▶ **Input data**:

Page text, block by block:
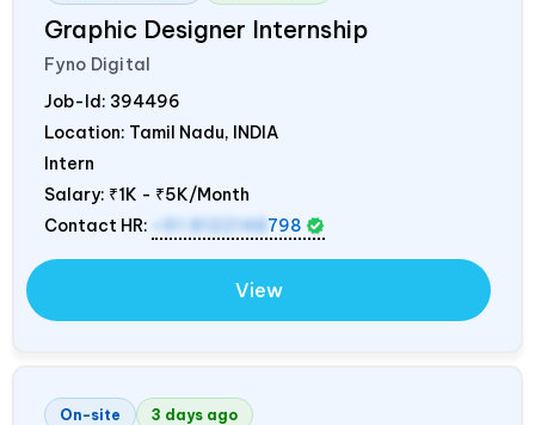
Graphic Designer Internship
Fyno Digital
Job-Id: 394496
Location: Tamil Nadu, INDIA
Intern
Salary: ₹1K - ₹5K/Month
Contact HR:
+91 8122148 798
View
On-site 3 days ago
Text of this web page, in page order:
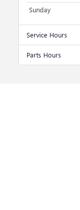
Sunday
Service Hours
Parts Hours
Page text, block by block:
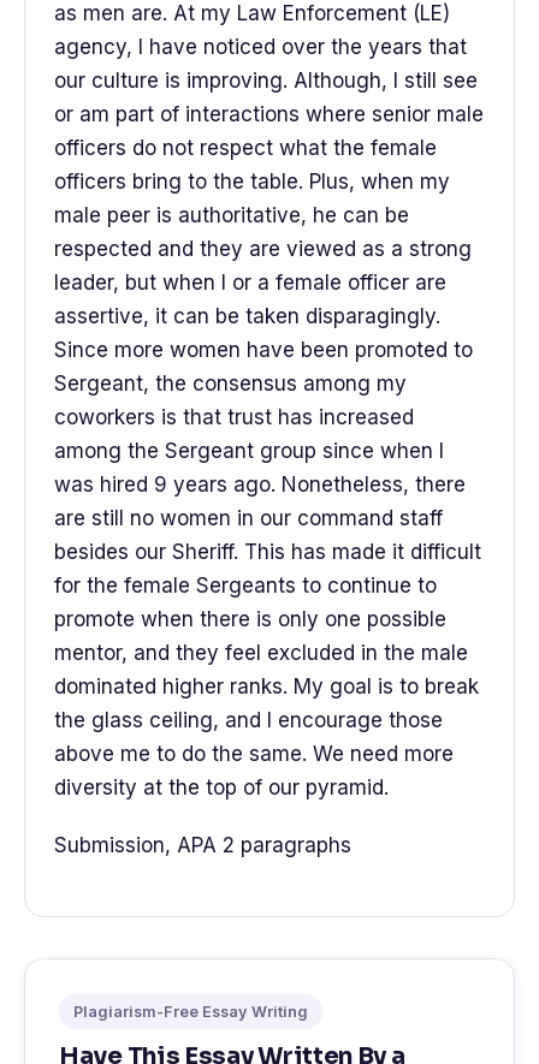
as men are. At my Law Enforcement (LE)
agency, I have noticed over the years that
our culture is improving. Although, I still see
or am part of interactions where senior male
officers do not respect what the female
officers bring to the table. Plus, when my
male peer is authoritative, he can be
respected and they are viewed as a strong
leader, but when I or a female officer are
assertive, it can be taken disparagingly.
Since more women have been promoted to
Sergeant, the consensus among my
coworkers is that trust has increased
among the Sergeant group since when I
was hired 9 years ago. Nonetheless, there
are still no women in our command staff
besides our Sheriff. This has made it difficult
for the female Sergeants to continue to
promote when there is only one possible
mentor, and they feel excluded in the male
dominated higher ranks. My goal is to break
the glass ceiling, and I encourage those
above me to do the same. We need more
diversity at the top of our pyramid.
Submission, APA 2 paragraphs
Plagiarism-Free Essay Writing
Have This Essay Written By a

▶ **Task brief**:
The expected output is the run of lines from the one holding "among the Sergeant group since when I" to the last line of the entries above, each reproduced character for character.

▶ **Answer box**:
among the Sergeant group since when I
was hired 9 years ago. Nonetheless, there
are still no women in our command staff
besides our Sheriff. This has made it difficult
for the female Sergeants to continue to
promote when there is only one possible
mentor, and they feel excluded in the male
dominated higher ranks. My goal is to break
the glass ceiling, and I encourage those
above me to do the same. We need more
diversity at the top of our pyramid.
Submission, APA 2 paragraphs
Plagiarism-Free Essay Writing
Have This Essay Written By a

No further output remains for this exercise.